Number of tables : 18


In [144]:
all_tables[0]

<table class="wikitable sortable" style="text-align:right">
<tbody><tr>
<th>Years</th>
<th>1880</th>
<th>1881</th>
<th>1882</th>
<th>1883</th>
<th>1884</th>
<th>1885</th>
<th>1886</th>
<th>1887</th>
<th>1888</th>
<th>1889</th>
<th>1890</th>
<th>1902<sup class="reference" id="cite_ref-ourworldindata.org_33-1"><a href="#cite_note-ourworldindata.org-33">[33]</a></sup>
</th></tr>
<tr>
<td align="left">Total Fertility Rate in India</td>
<td style="text-align:right; color:blue;">5.95</td>
<td style="text-align:right; color:blue;">5.92</td>
<td style="text-align:right; color:blue;">5.89</td>
<td style="text-align:right; color:blue;">5.86</td>
<td style="text-align:right; color:blue;">5.82</td>
<td style="text-align:right; color:blue;">5.79</td>
<td style="text-align:right; color:blue;">4.38</td>
<td style="text-align:right; color:blue;">5.76</td>
<td style="text-align:right; color:blue;">5.76</td>
<td style="text-align:right; color:blue;">5.75</td>
<td style="text-align:right; color:blue;">5.

#### FUNCTION -
*get_data* function returns a list with only text.


In [145]:
def get_data(all_data):
    df_list = []
    for data in all_data:
        df_list.append(data.text.strip())
    return df_list

In [146]:
'121121341'[0::3]

'113'

#### FUNCTION - 
*get_dataframe* function collects soup for **individual table.**
It gathers data under `td` then creates a list for each column in respective table.

To create dataframe we need *dictionary* structure, therefore create a dictionary *df_dict* which takes i in every column.

`sample` : it contains the table number returned by all_tables.
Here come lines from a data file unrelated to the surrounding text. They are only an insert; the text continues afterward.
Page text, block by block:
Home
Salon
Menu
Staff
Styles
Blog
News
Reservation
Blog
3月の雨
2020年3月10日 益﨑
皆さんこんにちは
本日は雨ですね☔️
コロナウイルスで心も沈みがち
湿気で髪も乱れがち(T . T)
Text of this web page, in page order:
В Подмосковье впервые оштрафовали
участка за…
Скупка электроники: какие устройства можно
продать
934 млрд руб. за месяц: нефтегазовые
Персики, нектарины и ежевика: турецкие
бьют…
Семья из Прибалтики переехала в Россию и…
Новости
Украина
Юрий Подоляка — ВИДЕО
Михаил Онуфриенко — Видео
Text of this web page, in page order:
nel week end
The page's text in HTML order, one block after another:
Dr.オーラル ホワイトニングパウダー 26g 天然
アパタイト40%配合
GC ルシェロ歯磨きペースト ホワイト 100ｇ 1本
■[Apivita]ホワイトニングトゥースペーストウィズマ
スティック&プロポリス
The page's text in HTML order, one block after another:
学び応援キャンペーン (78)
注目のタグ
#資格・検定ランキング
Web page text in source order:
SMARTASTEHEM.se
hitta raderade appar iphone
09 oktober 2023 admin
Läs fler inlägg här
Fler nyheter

`num`    : it contains number of columns the table has, inspecting the page.

In [147]:
def get_dataframe(sample,num):
    all_data = sample.find_all('td')
    df_list = []
    for i in range(num):
        df_list.append(all_data[i::num])
        
    df_dict = {i:[] for i in range(num)}
    for i in range(len(df_dict)):
        data = get_data(df_list[i])
        df_dict[i] = data
    title = collect_col_names(sample)
    return df_dict,title

In [148]:
# collect_col_names function collectes column name of each table
def collect_col_names(sample):
    all_data = sample.find_all('th')
    col_title=  [] 
    for header in all_data:
        col_title.append(header.text.strip())
    return col_title

In [149]:
pop_under_british_dict,pop_under_british_cols = get_dataframe(all_tables[2],3)
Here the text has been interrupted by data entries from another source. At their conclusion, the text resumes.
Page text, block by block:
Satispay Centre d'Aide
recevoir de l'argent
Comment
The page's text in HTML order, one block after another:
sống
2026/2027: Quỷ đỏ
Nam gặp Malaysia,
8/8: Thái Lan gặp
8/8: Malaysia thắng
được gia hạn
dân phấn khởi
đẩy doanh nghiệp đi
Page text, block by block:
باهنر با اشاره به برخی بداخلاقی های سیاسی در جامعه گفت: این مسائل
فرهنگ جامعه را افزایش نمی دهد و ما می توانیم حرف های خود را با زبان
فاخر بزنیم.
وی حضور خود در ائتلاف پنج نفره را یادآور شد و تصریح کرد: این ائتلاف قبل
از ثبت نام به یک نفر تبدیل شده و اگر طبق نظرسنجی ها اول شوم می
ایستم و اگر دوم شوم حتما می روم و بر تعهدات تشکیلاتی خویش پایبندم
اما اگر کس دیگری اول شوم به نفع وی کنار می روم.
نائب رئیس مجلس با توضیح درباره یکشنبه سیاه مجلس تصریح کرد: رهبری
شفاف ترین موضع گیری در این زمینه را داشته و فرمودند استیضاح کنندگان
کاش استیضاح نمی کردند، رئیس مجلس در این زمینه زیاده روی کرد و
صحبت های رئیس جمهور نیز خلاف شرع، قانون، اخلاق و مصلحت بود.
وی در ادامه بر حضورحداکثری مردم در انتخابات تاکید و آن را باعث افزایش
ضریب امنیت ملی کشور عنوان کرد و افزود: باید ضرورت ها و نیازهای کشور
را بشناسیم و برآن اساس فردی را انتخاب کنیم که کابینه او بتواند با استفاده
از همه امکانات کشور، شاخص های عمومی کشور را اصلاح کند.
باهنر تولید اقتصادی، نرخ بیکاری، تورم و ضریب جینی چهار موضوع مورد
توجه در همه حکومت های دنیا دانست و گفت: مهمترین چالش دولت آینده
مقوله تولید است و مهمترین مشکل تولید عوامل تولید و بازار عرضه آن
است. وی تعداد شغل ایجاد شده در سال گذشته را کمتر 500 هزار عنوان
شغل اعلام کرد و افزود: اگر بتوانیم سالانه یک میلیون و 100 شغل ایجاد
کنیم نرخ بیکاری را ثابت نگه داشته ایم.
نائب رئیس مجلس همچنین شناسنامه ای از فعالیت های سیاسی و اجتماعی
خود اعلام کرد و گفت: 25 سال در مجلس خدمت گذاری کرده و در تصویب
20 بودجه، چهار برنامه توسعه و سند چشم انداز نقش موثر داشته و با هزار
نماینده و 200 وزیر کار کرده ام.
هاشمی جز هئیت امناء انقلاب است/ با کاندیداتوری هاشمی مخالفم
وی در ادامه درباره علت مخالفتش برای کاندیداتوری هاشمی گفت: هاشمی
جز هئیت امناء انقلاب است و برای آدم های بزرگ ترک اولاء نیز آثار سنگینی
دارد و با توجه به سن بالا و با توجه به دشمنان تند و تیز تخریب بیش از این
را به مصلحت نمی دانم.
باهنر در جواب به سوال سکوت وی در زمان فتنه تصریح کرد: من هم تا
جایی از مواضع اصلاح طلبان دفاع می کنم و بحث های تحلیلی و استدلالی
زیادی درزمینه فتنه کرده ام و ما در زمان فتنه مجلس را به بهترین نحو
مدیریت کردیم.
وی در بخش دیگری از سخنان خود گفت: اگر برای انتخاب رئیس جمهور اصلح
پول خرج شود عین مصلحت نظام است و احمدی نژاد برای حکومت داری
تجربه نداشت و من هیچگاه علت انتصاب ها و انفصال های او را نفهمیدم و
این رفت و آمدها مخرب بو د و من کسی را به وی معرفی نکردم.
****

pop_per_decade_dict,pop_per_decade_cols = get_dataframe(all_tables[3],3)

pop_dist_by_states_dict,pop_dist_by_states_cols = get_dataframe(all_tables[4],12)

pop_bet_age_0_6_dict,pop_bet_age_0_6_cols = get_dataframe(all_tables[7],6)
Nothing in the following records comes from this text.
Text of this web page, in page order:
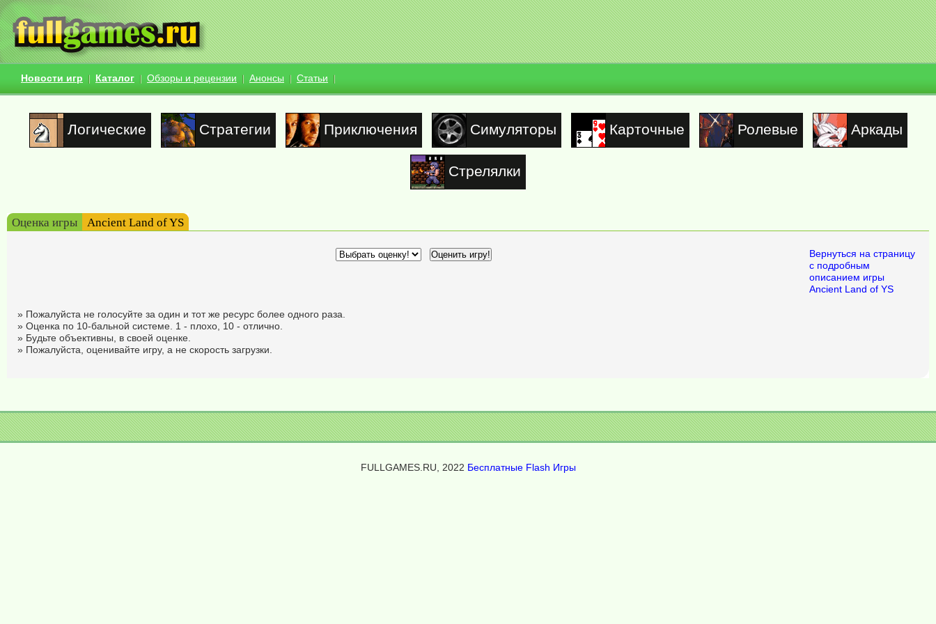
Новости игр Каталог Обзоры и рецензии Анонсы Статьи
Логические Стратегии Приключения Симуляторы Карточные Ролевые Аркады
Стрелялки
Оценка игры Ancient Land of YS
Вернуться на страницу
с подробным
описанием игры
Ancient Land of YS
» Пожалуйста не голосуйте за один и тот же ресурс более одного раза.
» Оценка по 10-бальной системе. 1 - плохо, 10 - отлично.
» Будьте объективны, в своей оценке.
» Пожалуйста, оценивайте игру, а не скорость загрузки.
FULLGAMES.RU, 2022 Бесплатные Flash Игры
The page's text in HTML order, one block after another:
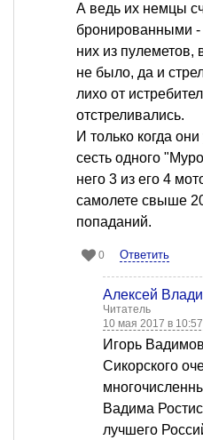
А ведь их немцы
бронированными -
них из пулеметов,
не было, да и
лихо от
отстреливались.
И только когда
сесть одного
него 3 из его 4
самолете свыше
попаданий.
0 Ответить
Алексей
Читатель
10 мая 2017 в 10:57
Игорь
Сикорского
Вадима
лучшего
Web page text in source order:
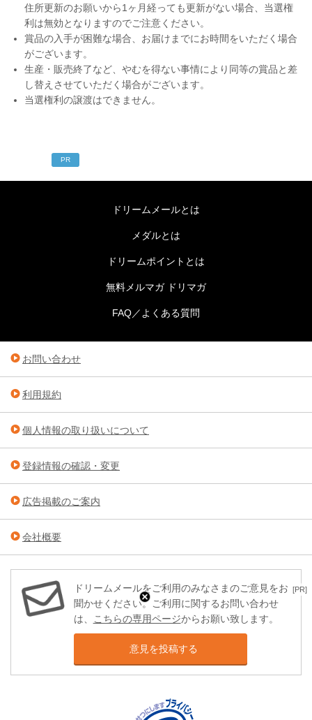
住所更新のお願いから1ヶ月経っても更新がない場合、当選権
利は無効となりますのでご注意ください。
賞品の入手が困難な場合、お届けまでにお時間をいただく場合
がございます。
生産・販売終了など、やむを得ない事情により同等の賞品と差
し替えさせていただく場合がございます。
当選権利の譲渡はできません。
[PR]
PR
ドリームメールとは
メダルとは
ドリームポイントとは
無料メルマガ ドリマガ
FAQ／よくある質問
お問い合わせ
利用規約
個人情報の取り扱いについて
登録情報の確認・変更
広告掲載のご案内
会社概要
ドリームメールをご利用のみなさまのご意見をお
聞かせください。ご利用に関するお問い合わせ
は、 こちらの専用ページからお願い致します。
意見を投稿する

pop_abv_7_dict,pop_abv_7_cols = get_dataframe(all_tables[8],5)

literacy_rate_dict,literacy_rate_cols = get_dataframe(all_tables[9],5)

native_speakers_dict,native_speakers_cols = get_dataframe(all_tables[10],4)

un_stat_dict,un_stat_cols = get_dataframe(all_tables[11],9)

census_dict,census_cols = get_dataframe(all_tables[12],9)

pop_struc_dict,pop_struc_cols = get_dataframe(all_tables[13],5)

pop_struc_2016_dict,pop_struc_2016_cols = get_dataframe(all_tables[14],4)

fertility_rate_dict,fertility_rate_cols = get_dataframe(all_tables[15],7)

crude_birth_rate_dict,crude_birth_rate_cols = get_dataframe(all_tables[16],7)

regional_stats_dict,regional_stats_cols = get_dataframe(all_tables[17],13)

In [150]:
pop_under_british_dict

{0: ['1871[35]',
  '1881[36]',
  '1891[35]',
  '1901[35]',
  '1911[37]',
  '1921[37]',
  '1931[37]',
  '1941[37]'],
 1: ['238,830,958',
  '253,896,330',
  '287,223,431',
  '293,550,310',
  '315,156,396',
  '318,942,480',
  '352,837,778',
  '388,997,955'],
 2: ['–', '6.3', '13.1', '2.2', '7.4', '1.2', '10.6', '10.2']}

In [151]:
pop_under_british_cols

['Census year', 'Population', 'Growth (%)']

In [152]:
lc = soup.find_all('table', class_ = 'navbox')[0].find_all('td')[1:]
largest_cities = []
for i in lc:
    largest_cities.append(i.text.strip())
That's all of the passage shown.